To solve the equation:

  $6r-2\left(2-r\right)=4\left(2r-1\right)$

Also determine whether the equation is an identity or has no solution.

Answer to Problem 41WE

The given equation is an identity and has infinitely many solutions.

Explanation of Solution

Given:

  $6r-2\left(2-r\right)=4\left(2r-1\right)$

Concept Used:

• An equation that is true for all the values of variable has infinitely many solutions.

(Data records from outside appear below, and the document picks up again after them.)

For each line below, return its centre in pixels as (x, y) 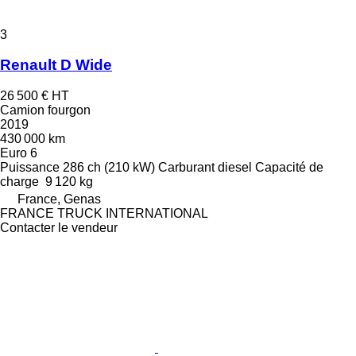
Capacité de (289, 168)
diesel (235, 168)
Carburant (186, 168)
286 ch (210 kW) (109, 168)
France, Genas (59, 199)
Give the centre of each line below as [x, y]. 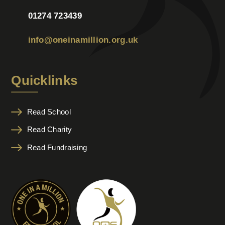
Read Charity [49, 130]
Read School [49, 111]
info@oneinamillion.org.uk [83, 40]
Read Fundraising [57, 147]
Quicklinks [44, 80]
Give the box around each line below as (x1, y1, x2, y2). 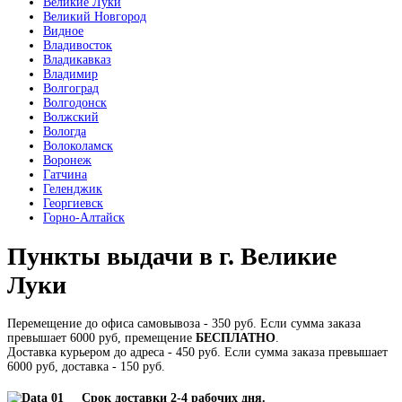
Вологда (43, 125, 86, 139)
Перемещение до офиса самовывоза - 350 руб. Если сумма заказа (7, 316, 361, 330)
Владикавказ (43, 53, 111, 67)
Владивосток (43, 39, 112, 53)
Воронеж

And an equation that is not true for any value of the variable has no solution.
• Steps to solve a linear equation:
1. Use distributive property to remove any grouping symbol.
2. Simplify the expression in each side of the equation.
3. Collect the variable terms on one side of the equation and the constant on the other side.
4. Isolate the variable

Calculation:

In order to solve the equation:

  $6r-2\left(2-r\right)=4\left(2r-1\right)$

First, collect the variable terms on one side of the equation and the constant on the other side by simplifying it, as

  $\begin{array}{c}6r-2\left(2-r\right)=4\left(2r-1\right)\\ \Rightarrow 6r-2\times 2-2\left(-r\right)=4\times 2r-4\\ \Rightarrow 6r-4+2r=8r-4\\ \Rightarrow 8r-4=8r-4\\ \Rightarrow 8r-8r=-4+4\\ \Rightarrow 0=0\end{array}$

Now, the statement $0=0$ is true for every value of variable x . Thus, the given equation is an identity.

Thus, the given equation has infinitely many solutions.